Shawn will coordinate the activity in OSG, plan is to make it production ready by Q3. The system is currently running/tested on VMs, but recently there has been significant improvement in performance, we’re gathering 100% of the meshes (some with no data since measurements are missing due to issues reported in point 1). The plan is to introduce completness and accuracy checks to validate if the content of esmond matches what is seen/measured in the local measurement archives.

3) Network performance incidents follow up

At the last WLCG operations coordination it was pointed out that we're missing a procedure to track and follow up on the network performance incidents. Recent AGLT2-SARA incident was discussed in this context. Draft proposal was presented and discussed, please comment, in summary:

- New mailing list will be established to follow up,  proposed name is wlcg-network-throughput, initial participation will be the same as for the WG mailing list (transfer systems, experiments, perfsonar support, esnet, lhcopn/lhcone). 

- Experiments can report to the mailing list potential network performance incidents/degradations, WLCG perfSONAR support unit will investigate and confirm if this is network related issue. Once confirmed, it will notify relevant sites and will try to assist in narrowing down the problem to particular link(s). Affected sites will be contacted and should open an incident with their network providers. Tracking of the ongoing incidents will be done on the WG page (link to be added).

- Sites observing a network performance problem should follow their standard procedure, i.e. report to their network team and if necessary escalate to their network provider while informing the wlcg-network-throughput mailing list. If confirmed to be WAN related, WLCG perfSONAR support unit can assist in further debugging of the problem. For the non-technical (policy) issues or if unclear, sites should escalate to the WLCG operations coordination.

The plan is to propose this procedure at the next WLCG operations coordination (2nd of April). Please send your comments, if any, before that date. 

Ian commented we should try to make sure we don’t create too many tickets with the network providers. Shawn responded that we’re introducing WLCG perfSONAR support unit in the middle to ensure that only relevant cases are reported to the network providers.

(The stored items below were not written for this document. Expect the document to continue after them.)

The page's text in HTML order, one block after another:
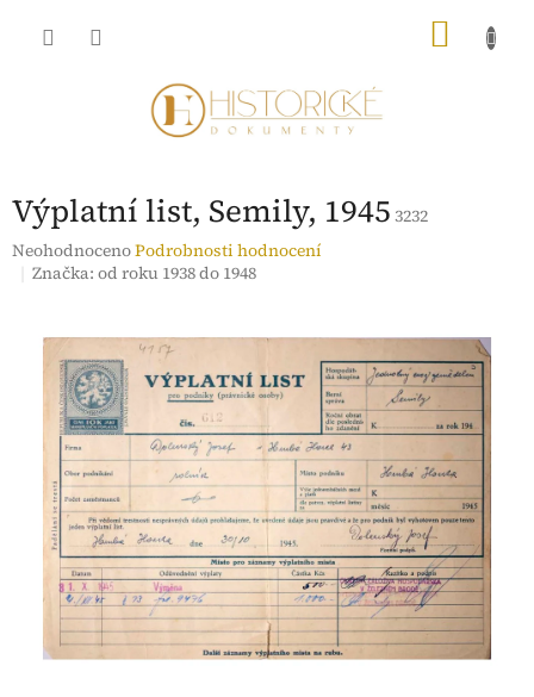
Výplatní list, Semily, 1945 3232
Průměrné
hodnocení
hvězdiček.
NeohodnocenoPodrobnosti hodnocení
Značka:od roku 1938 do 1948
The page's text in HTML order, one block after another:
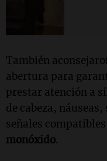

Bruno commented that sites observing network problems usually have a standard procedure. This has been added to the procedure now.

4) Integration projects

- FTS performance (no news)

- Experiment’s interface to perfSONAR

A revised proposal was presented and discussed. Henryk has already developed a prototype for esmond2mq and presented a status update on it. Initial tests show that esmond is currently too slow to respond to some of the raw data queries and additional tuning/optimisation will need to be performed. To be followed up with OSG and esmond developers.